If the Dudenhoeffer case were not news enough, last week the Fourth Circuit in Tatum v. RJR Investment Committee, No. 13-1360 (4th Cir. Aug. 4, 2014) ruled against a plan sponsor in a “reverse stock drop” case (that is, a case in which the plan sponsored is sued for eliminating a company stock fund when the value of the stock is low, thereby depriving participants of enjoying the stock’s recovery in value). The plaintiffs alleged that RJR breached its fiduciary duties by liquidating two company stock funds held by the plan on an arbitrary timeline without conducting a thorough investigation, thereby causing a substantial loss to the plan. The district court had ruled in favor of RJR despite its cursory review of the timing because a reasonable and prudent fiduciary could have made the same decision after performing a proper investigation. The Fourth Circuit reversed and remanded the case back to the District Court “to review the evidence to determine whether RJR met its burden of proving by a preponderance of the evidence that a prudent fiduciary would have made the same decision (Emphasis added.)."

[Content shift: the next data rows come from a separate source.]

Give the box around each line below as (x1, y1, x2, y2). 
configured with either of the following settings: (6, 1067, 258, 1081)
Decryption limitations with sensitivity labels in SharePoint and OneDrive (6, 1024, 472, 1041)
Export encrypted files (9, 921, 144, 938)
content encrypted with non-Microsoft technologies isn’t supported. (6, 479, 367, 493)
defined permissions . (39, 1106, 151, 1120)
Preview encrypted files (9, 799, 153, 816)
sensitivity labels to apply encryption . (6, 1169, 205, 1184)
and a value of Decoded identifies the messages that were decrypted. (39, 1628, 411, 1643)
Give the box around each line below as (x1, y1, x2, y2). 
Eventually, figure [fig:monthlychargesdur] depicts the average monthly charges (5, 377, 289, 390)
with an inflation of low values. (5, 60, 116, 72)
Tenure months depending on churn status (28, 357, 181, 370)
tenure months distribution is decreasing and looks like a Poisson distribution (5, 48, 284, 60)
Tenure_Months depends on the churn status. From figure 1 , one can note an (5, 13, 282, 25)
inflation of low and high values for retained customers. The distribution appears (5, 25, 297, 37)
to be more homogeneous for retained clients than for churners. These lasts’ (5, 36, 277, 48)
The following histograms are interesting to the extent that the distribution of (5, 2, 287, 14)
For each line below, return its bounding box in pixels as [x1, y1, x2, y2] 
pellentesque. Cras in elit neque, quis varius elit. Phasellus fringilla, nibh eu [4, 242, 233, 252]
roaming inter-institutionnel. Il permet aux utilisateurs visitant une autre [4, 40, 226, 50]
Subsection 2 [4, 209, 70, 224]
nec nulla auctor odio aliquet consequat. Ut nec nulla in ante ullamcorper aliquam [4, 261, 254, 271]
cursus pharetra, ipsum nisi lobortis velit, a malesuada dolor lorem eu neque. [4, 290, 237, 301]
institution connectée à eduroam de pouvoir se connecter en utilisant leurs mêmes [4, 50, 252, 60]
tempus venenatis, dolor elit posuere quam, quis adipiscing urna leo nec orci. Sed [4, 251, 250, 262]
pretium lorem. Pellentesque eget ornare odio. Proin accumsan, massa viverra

In the majority’s view (and that of the Department of Labor), the could standard “would diminish ERISA's enforcement provision to an empty shell if we permitted a breaching fiduciary to escape liability by showing nothing more than the mere possibility that a prudent fiduciary 'could have' made the same decision. As the Secretary of Labor notes, this approach would 'create too low a bar, allowing breaching fiduciaries to avoid financial liability based on even remote possibilities.'" But in a strongly worded dissent, Fourth Circuit Judge Wilkinson argued that the would standard, instead of safeguarding ERISA participants, will only contribute to a climate of second-guessing that will drive up plan administration and insurance costs.